• PROBLEM DESCRIPTION: Your copy of the entries below should hold exactly the lines from the one containing "The Problem [252, 194, 315, 208]" to the one containing "funkcji id. Innymi", inclusive, and no pictures.

• SUPPLIED INFORMATION:
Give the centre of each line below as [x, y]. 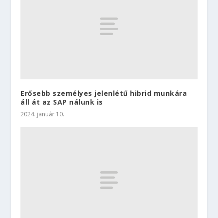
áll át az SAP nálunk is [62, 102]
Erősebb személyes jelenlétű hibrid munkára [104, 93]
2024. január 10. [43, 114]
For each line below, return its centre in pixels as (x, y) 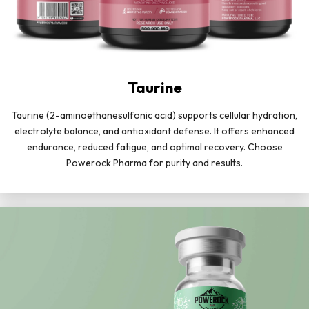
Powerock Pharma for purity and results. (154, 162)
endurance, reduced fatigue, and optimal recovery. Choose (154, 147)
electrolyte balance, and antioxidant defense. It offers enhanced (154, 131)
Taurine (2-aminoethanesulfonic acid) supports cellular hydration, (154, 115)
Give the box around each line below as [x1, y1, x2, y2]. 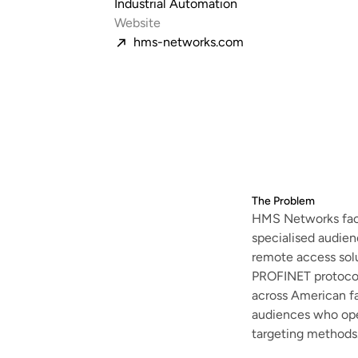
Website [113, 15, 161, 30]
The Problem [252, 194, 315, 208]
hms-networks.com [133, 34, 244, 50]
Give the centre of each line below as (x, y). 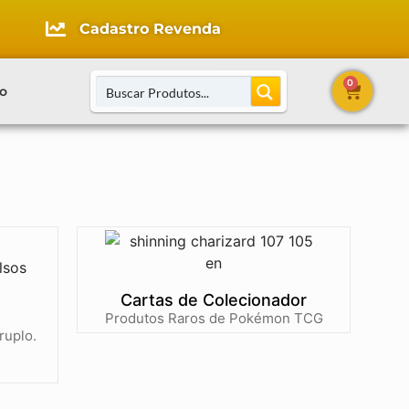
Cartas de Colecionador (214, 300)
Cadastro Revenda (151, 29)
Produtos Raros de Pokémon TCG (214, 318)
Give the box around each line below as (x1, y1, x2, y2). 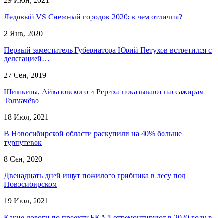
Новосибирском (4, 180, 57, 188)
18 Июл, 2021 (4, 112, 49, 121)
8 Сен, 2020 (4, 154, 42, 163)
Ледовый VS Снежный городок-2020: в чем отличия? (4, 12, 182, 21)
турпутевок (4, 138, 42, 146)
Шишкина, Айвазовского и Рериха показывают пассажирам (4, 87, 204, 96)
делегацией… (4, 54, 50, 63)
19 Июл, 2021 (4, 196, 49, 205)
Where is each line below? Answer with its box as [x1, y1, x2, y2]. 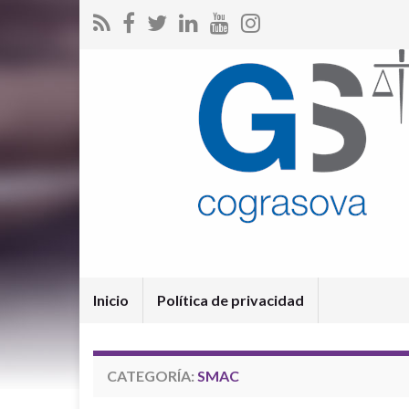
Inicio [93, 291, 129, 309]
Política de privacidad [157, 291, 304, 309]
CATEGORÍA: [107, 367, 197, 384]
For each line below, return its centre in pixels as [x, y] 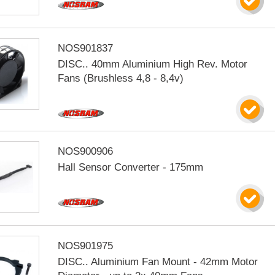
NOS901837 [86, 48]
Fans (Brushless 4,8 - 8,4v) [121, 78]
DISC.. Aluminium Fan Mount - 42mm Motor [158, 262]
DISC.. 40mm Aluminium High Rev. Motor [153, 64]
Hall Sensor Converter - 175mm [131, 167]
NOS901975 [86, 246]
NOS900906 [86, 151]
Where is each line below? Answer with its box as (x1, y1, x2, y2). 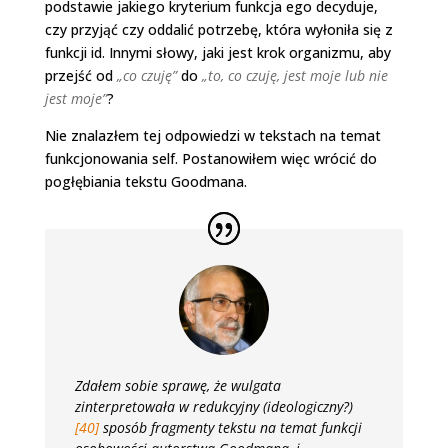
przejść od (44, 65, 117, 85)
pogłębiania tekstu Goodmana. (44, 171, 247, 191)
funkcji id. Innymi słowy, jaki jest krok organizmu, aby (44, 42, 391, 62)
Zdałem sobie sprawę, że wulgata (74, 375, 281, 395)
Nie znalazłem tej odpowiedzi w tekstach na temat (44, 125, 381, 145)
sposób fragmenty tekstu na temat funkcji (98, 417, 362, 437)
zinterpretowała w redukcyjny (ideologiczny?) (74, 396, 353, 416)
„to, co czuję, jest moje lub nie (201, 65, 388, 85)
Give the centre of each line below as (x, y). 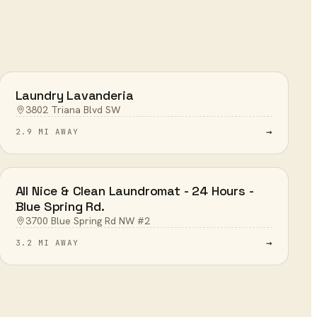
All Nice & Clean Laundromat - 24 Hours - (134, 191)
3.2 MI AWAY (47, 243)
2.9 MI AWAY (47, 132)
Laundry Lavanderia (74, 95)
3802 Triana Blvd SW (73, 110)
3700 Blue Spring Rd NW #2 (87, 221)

* * *

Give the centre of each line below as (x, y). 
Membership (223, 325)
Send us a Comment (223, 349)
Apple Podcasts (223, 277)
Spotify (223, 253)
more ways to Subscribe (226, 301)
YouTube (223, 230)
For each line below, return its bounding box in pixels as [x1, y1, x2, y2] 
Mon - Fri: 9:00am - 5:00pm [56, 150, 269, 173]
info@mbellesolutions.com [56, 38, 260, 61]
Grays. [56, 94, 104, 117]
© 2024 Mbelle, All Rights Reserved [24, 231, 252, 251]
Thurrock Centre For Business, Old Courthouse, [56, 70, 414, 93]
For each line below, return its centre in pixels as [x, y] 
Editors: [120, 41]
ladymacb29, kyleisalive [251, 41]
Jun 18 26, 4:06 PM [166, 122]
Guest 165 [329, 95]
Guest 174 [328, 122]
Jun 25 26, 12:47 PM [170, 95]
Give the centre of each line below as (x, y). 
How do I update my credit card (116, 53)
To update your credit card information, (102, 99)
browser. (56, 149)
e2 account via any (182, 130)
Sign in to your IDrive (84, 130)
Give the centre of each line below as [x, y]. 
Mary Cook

...

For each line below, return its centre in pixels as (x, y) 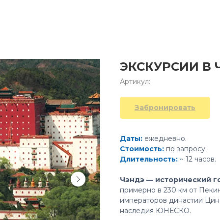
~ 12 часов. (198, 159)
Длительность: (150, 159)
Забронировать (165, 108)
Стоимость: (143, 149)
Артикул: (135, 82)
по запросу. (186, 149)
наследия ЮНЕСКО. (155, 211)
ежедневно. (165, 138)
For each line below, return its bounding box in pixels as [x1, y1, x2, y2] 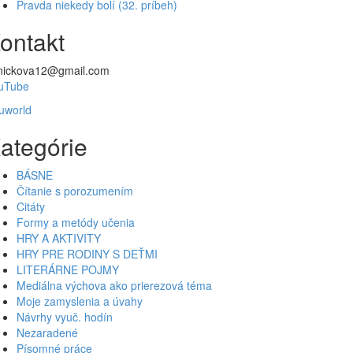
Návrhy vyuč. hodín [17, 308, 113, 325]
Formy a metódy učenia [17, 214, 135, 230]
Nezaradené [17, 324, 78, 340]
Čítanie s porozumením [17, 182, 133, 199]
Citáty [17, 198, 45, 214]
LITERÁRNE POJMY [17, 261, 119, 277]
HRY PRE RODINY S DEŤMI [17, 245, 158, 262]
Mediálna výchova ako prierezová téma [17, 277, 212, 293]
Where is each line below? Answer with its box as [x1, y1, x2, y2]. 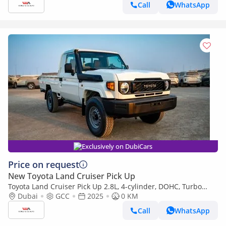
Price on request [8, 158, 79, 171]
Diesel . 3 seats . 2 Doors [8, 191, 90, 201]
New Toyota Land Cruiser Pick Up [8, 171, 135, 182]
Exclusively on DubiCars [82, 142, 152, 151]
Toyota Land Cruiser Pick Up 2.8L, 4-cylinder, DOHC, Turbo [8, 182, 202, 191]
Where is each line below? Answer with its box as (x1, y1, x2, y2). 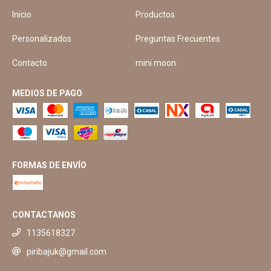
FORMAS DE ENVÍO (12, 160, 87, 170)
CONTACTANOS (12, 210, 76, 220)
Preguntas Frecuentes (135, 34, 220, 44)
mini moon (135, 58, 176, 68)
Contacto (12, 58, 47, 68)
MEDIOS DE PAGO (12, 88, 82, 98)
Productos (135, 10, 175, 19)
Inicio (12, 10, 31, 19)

• ANSWER:
The Problem [252, 194, 315, 208]
hms-networks.com [133, 34, 244, 50]
Give the centre of each line below as (x, y). 
Cartas de Colecionador (214, 300)
Cadastro Revenda (151, 29)
Produtos Raros de Pokémon TCG (214, 318)
Give the box around each line below as (x1, y1, x2, y2). 
Новосибирском (4, 180, 57, 188)
18 Июл, 2021 (4, 112, 49, 121)
8 Сен, 2020 (4, 154, 42, 163)
Ледовый VS Снежный городок-2020: в чем отличия? (4, 12, 182, 21)
турпутевок (4, 138, 42, 146)
Шишкина, Айвазовского и Рериха показывают пассажирам (4, 87, 204, 96)
делегацией… (4, 54, 50, 63)
19 Июл, 2021 (4, 196, 49, 205)
Where is each line below? Answer with its box as [x1, y1, x2, y2]. 
Inicio [93, 291, 129, 309]
Política de privacidad [157, 291, 304, 309]
CATEGORÍA: [107, 367, 197, 384]
For each line below, return its centre in pixels as [x, y] 
NOS901837 [86, 48]
Fans (Brushless 4,8 - 8,4v) [121, 78]
DISC.. Aluminium Fan Mount - 42mm Motor [158, 262]
DISC.. 40mm Aluminium High Rev. Motor [153, 64]
Hall Sensor Converter - 175mm [131, 167]
NOS901975 [86, 246]
NOS900906 [86, 151]
Where is each line below? Answer with its box as (x1, y1, x2, y2). 
przejść od (44, 65, 117, 85)
pogłębiania tekstu Goodmana. (44, 171, 247, 191)
funkcji id. Innymi słowy, jaki jest krok organizmu, aby (44, 42, 391, 62)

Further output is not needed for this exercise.